In these layers are found the epidermal appendages: nails, hair and glands. (Note: Sebaceous and sweat glands belong to the exocrine glands. Sebaceous glands are nearly always connected to hair follicles. Sweat glands deliver their secretions directly to the skin surface.) The skin performs various functions such as temperature regulation and insulation, energy storage, sensory perception and protection from environmental influences such as fungi, bacteria and (UV) radiation.

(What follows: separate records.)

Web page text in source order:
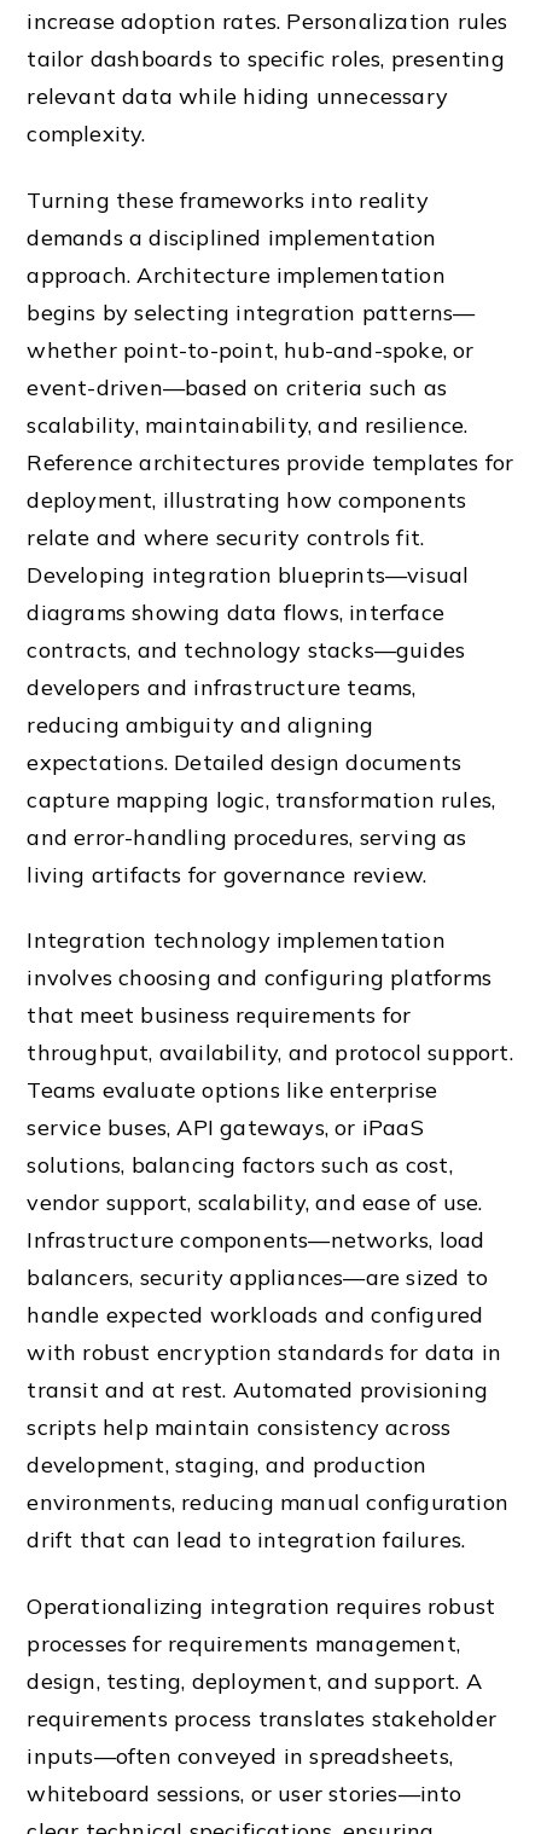
increase adoption rates. Personalization rules
tailor dashboards to specific roles, presenting
relevant data while hiding unnecessary
complexity.
Turning these frameworks into reality
demands a disciplined implementation
approach. Architecture implementation
begins by selecting integration patterns—
whether point-to-point, hub-and-spoke, or
event-driven—based on criteria such as
scalability, maintainability, and resilience.
Reference architectures provide templates for
deployment, illustrating how components
relate and where security controls fit.
Developing integration blueprints—visual
diagrams showing data flows, interface
contracts, and technology stacks—guides
developers and infrastructure teams,
reducing ambiguity and aligning
expectations. Detailed design documents
capture mapping logic, transformation rules,
and error-handling procedures, serving as
living artifacts for governance review.
Integration technology implementation
involves choosing and configuring platforms
that meet business requirements for
throughput, availability, and protocol support.
Teams evaluate options like enterprise
service buses, API gateways, or iPaaS
solutions, balancing factors such as cost,
vendor support, scalability, and ease of use.
Infrastructure components—networks, load
balancers, security appliances—are sized to
handle expected workloads and configured
with robust encryption standards for data in
transit and at rest. Automated provisioning
scripts help maintain consistency across
development, staging, and production
environments, reducing manual configuration
drift that can lead to integration failures.
Operationalizing integration requires robust
processes for requirements management,
design, testing, deployment, and support. A
requirements process translates stakeholder
inputs—often conveyed in spreadsheets,
whiteboard sessions, or user stories—into

The skin is composed of several layers. The lowest layer is called the dermis. This layer is composed of connective tissue, blood vessels, nerve endings, hair follicles, and sweat and oil glands.

Skin Cell Types

Keratinocytes
The most abundant cell type of the epidermis is the keratinocyte. These cells produce keratin proteins that provide some of the rigidity of the outer layers of the skin. Keratinocytes also form the bulk of the material in hair follicles. Dandruff and hair are dead keratinocytes.

Fibroblasts
The dermis is produced largely by fibroblasts, which during embryonic development are part of the mesenchyme. The fibroblasts produce the collagens and elastins that make skin very durable, from within.

Melanocytes
Melanocytes are cells in low abundance in the epidermis that produce the pigment melanin. The pigment made in melanocytes is transferred to the cells of the hair or epidermis. The melanin granules are injected into (or ingested by) the keratinocyte cells. There, the melanin granules accumulate around the nucleus of each keratinocyte.

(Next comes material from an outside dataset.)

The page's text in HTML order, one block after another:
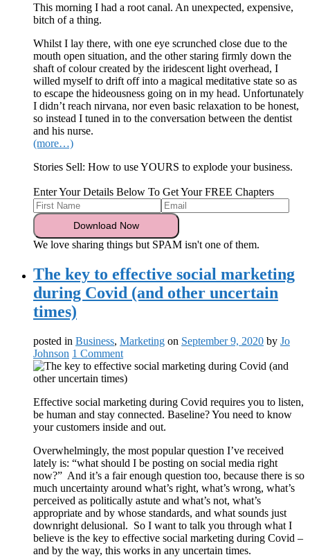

Melanin absorbs harmful ultraviolet (UV) light before the UV radiation can reach the nucleus. Melanin protects the DNA in the nucleus from UV radiation damage. When melanin is produced and distributed properly in the skin, dividing cells are protected from mutations that might otherwise be caused by harmful UV light.

Differences in skin color are due mostly to differences in the types and amount of pigment in our keratinocytes. Skin darkening (tanning) from sun exposure is caused by the movement of existing melanin into keratinocytes, and by increased production of melanin by the melanocyte.

During embryonic development these cells migrate from the neural crest into the skin.

Langerhans cells
These are star-shaped resident immune cells, macrophages. A macrophage is a cell that protects your body from injury or illness. Macrophages break up or destroy (phagocytise) the invading organisms. These macrophages process the invading organisms and present antigens to the T-lymphocytes. The T-lymphocytes are immune-system cells which ultimately identify a substance as foreign or dangerous to the body.

Merkel's Cells
Only a few of these cells are present in skin; they are more numerous in the palms and soles (feet). These cells are probably sensory mechanical receptors that respond to stimulus, such as pressure or touch.

Schematic Drawing of Human Skin

Drawing (transverse section) of human skin illustrates the epidermis, basement membrane, dermis, capillaries and major cellular components.

A: Epidermis

B: Dermis

C: Cornified layer of keratinocytes (stratum corneum)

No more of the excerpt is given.